Per anni si pensava che fossero i venti occidentali i principali responsabili della fusione dei ghiacci in Antartide occidentale. Una nuova ricerca pubblicata su Nature Geoscience ribalta lo scenario: il vero colpevole sarebbe il vento che arriva da Nord.
Lo studio che cambia le previsioni climatiche
Il team guidato da Gemma O’Connor dell’Università di Washington ha utilizzato simulazioni avanzate per analizzare la rapida perdita di massa glaciale nell’area del Mare di Amundsen, uno dei punti più fragili del continente bianco.
Le piattaforme di ghiaccio della zona si stanno sciogliendo a un ritmo molto più veloce di quanto previsto dal solo aumento della temperatura dell’aria. La causa? L’interazione tra venti e correnti oceaniche calde che aggrediscono i ghiacci dal basso.
Il ruolo delle polinie

Finora si riteneva che i venti occidentali fossero alla base del fenomeno, ma i nuovi modelli hanno puntato il dito altrove. I venti da Nord influenzano le cosiddette polinie, tratti di mare privi di ghiaccio che funzionano come valvole di sfogo del calore.
Quando i venti settentrionali le chiudono, il calore resta intrappolato in mare e aumenta la temperatura dell’acqua, accelerando lo scioglimento delle piattaforme di ghiaccio sotto la superficie.
Kyle Armour, dell’Università del Wisconsin, spiega: «La riduzione delle polinie limita la dispersione del calore, così l’oceano resta più caldo e la fusione dei ghiacci accelera».
Un effetto a catena
Il problema non si ferma qui.
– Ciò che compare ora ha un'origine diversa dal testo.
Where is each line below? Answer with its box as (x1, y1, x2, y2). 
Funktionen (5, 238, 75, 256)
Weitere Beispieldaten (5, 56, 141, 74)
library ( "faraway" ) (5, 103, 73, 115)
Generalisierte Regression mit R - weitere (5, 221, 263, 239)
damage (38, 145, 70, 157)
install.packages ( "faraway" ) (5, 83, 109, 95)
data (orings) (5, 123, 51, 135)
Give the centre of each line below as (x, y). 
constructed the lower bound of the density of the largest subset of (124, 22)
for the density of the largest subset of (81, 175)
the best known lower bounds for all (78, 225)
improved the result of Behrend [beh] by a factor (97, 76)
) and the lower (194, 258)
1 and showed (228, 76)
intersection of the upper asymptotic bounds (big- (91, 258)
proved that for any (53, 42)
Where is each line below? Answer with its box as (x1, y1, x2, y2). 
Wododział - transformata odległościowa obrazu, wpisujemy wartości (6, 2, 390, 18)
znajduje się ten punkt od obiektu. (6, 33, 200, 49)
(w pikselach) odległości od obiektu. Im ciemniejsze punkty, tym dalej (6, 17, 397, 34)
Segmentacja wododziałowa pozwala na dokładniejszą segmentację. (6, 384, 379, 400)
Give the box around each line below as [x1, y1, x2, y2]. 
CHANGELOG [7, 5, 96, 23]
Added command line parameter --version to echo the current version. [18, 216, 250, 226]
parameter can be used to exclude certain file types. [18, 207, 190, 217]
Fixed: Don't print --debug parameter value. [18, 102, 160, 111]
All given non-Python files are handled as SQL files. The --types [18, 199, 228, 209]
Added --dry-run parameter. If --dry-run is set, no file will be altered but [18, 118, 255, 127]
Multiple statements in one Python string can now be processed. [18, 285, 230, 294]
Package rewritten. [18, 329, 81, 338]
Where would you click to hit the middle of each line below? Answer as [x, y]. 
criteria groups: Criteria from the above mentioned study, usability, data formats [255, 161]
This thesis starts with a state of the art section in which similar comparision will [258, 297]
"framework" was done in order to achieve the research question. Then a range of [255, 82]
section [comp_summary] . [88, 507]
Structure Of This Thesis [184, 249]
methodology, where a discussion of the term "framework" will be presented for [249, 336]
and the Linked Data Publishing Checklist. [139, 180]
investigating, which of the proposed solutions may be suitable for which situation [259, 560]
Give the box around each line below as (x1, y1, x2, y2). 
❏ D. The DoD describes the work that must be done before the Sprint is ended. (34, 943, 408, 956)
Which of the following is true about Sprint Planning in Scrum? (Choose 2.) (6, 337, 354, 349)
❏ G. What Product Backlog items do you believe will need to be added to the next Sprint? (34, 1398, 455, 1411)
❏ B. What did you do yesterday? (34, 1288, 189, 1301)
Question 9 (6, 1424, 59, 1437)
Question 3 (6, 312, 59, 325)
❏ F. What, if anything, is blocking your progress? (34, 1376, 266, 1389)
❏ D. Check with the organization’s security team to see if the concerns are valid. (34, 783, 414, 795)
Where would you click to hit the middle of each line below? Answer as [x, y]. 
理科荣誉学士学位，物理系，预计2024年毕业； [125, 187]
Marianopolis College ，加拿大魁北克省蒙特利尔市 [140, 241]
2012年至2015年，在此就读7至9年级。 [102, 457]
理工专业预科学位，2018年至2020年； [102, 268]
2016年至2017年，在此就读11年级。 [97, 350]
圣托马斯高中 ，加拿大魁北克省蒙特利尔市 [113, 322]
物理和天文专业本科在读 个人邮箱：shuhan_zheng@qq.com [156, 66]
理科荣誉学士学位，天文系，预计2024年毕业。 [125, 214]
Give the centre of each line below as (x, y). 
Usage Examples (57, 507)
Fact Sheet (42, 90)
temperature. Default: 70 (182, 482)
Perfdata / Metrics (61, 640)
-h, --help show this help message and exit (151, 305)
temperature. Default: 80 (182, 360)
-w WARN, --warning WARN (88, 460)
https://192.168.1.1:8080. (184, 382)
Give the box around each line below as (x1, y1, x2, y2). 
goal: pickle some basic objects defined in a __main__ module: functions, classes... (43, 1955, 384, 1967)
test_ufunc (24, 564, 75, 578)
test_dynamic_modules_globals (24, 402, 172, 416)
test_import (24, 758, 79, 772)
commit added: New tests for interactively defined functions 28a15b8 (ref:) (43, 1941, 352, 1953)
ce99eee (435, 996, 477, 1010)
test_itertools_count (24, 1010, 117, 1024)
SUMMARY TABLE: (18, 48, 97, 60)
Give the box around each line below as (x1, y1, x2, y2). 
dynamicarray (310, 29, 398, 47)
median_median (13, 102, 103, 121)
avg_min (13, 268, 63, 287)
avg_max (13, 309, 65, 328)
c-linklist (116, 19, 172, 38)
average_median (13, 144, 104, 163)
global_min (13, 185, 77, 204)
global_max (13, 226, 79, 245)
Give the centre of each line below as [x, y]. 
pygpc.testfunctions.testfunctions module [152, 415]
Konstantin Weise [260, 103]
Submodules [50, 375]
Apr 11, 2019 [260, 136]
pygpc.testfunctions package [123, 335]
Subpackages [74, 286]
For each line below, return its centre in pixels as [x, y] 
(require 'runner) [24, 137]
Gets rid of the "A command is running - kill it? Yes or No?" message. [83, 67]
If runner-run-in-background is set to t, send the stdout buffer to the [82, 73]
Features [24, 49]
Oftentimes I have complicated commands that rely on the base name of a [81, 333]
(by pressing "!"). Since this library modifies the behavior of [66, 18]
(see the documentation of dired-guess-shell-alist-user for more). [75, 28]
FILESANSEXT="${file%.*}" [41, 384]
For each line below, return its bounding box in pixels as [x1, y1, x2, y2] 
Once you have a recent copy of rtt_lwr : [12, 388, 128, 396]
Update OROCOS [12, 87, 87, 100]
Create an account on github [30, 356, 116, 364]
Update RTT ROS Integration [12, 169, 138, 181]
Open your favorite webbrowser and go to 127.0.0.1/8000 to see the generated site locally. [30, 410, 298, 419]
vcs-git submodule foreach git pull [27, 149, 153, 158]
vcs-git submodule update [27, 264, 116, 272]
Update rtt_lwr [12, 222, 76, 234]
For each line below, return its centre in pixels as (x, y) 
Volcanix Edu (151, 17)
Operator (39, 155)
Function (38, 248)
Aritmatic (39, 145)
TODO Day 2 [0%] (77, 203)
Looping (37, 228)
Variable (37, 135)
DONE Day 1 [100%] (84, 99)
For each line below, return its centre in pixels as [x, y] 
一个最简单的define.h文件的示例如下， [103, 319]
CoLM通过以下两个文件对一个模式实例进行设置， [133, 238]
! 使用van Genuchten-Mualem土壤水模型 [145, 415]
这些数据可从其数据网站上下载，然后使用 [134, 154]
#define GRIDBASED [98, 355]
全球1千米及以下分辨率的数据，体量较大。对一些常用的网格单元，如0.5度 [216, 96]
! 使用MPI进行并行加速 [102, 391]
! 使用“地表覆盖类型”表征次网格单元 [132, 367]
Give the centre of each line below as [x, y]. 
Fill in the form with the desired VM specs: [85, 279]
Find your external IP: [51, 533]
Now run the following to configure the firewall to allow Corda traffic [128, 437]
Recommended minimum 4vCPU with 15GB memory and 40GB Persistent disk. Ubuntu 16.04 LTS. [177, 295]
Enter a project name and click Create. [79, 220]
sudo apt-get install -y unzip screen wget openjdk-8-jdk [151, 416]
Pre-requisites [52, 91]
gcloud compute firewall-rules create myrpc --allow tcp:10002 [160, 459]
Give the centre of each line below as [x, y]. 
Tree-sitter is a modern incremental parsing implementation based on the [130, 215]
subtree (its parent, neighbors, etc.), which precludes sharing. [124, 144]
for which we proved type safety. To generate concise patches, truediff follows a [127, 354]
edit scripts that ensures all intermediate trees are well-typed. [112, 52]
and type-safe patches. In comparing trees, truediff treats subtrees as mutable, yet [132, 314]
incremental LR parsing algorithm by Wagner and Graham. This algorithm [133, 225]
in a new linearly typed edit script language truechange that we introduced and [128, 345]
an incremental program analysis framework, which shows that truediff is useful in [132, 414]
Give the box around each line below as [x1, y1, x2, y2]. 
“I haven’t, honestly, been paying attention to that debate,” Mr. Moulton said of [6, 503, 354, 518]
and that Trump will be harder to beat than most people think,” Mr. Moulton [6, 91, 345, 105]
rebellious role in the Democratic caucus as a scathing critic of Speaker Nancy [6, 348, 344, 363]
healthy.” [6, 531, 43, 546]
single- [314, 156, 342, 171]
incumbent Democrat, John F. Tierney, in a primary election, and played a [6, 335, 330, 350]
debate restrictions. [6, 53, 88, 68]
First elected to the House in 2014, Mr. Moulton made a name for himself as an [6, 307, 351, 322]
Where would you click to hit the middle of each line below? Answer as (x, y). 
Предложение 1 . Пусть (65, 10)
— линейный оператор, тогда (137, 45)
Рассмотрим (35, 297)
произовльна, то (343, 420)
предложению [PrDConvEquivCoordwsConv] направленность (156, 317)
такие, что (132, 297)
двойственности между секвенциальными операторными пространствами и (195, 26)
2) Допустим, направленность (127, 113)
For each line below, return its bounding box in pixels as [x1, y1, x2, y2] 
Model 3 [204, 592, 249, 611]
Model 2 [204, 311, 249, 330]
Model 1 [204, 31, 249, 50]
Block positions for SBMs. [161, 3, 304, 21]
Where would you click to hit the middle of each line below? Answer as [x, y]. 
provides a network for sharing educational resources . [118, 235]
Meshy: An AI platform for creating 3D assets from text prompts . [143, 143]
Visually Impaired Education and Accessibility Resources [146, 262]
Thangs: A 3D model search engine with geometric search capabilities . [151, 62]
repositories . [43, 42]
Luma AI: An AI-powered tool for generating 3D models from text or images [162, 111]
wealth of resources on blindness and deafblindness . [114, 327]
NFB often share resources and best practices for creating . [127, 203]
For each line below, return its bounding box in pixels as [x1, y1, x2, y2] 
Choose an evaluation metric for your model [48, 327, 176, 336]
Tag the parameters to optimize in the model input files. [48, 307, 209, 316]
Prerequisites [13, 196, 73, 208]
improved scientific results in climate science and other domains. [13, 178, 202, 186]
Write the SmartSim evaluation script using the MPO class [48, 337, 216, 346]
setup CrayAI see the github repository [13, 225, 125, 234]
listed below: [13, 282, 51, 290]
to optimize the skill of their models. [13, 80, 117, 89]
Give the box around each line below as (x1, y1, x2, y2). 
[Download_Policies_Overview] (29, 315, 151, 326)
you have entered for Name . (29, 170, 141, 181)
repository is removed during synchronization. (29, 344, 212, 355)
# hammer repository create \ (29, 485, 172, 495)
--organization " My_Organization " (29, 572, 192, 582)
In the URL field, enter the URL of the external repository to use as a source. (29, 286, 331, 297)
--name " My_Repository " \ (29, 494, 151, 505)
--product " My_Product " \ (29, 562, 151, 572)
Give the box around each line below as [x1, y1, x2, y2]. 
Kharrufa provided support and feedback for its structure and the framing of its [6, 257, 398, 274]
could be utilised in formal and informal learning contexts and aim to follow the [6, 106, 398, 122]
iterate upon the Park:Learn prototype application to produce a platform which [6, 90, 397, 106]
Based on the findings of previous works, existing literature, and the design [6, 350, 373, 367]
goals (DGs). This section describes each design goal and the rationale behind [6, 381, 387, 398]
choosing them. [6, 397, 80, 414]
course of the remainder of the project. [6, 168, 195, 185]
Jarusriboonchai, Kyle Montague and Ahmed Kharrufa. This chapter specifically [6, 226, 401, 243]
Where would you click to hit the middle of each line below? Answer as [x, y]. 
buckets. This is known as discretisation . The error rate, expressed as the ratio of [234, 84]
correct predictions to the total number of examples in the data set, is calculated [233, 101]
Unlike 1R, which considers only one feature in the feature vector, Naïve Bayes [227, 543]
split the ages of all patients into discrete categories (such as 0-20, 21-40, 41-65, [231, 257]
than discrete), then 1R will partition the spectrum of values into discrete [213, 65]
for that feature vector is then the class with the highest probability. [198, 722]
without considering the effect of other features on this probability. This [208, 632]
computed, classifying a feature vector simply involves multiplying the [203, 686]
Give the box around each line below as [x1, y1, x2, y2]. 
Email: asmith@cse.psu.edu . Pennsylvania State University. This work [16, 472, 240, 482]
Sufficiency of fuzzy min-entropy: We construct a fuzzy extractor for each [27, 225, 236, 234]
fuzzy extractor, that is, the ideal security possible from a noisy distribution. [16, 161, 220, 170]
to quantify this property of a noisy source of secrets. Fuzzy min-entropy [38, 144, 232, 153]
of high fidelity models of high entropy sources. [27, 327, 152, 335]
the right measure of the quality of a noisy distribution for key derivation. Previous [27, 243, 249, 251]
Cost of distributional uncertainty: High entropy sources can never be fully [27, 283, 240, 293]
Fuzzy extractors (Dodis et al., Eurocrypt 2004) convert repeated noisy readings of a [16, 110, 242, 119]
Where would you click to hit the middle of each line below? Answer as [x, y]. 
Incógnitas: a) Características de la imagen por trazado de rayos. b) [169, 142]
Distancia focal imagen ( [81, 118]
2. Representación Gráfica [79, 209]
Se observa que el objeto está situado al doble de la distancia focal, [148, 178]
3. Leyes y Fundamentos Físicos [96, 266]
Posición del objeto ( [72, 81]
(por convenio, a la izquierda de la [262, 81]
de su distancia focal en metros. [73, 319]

Lo scioglimento del ghiaccio riversa acqua dolce nell’oceano, alterando la salinità e attirando altra acqua calda. Si genera così un circolo vizioso che amplifica il problema e può modificare la circolazione oceanica globale.
Perché questa scoperta è cruciale

Capire che i venti del Nord sono i veri protagonisti della fusione in Antartide occidentale significa rivedere le proiezioni sul futuro dei ghiacci e dell’innalzamento dei mari. Le piattaforme di ghiaccio che si sgretolano non solo fanno perdere “puntelli” naturali che rallentano il flusso dei ghiacciai verso il mare, ma possono anche accelerare l’aumento del livello oceanico a livello planetario.
Il nuovo studio rappresenta quindi un tassello fondamentale per i modelli climatici futuri e l’analisi delle dinamiche che minacciano la stabilità della calotta antartica.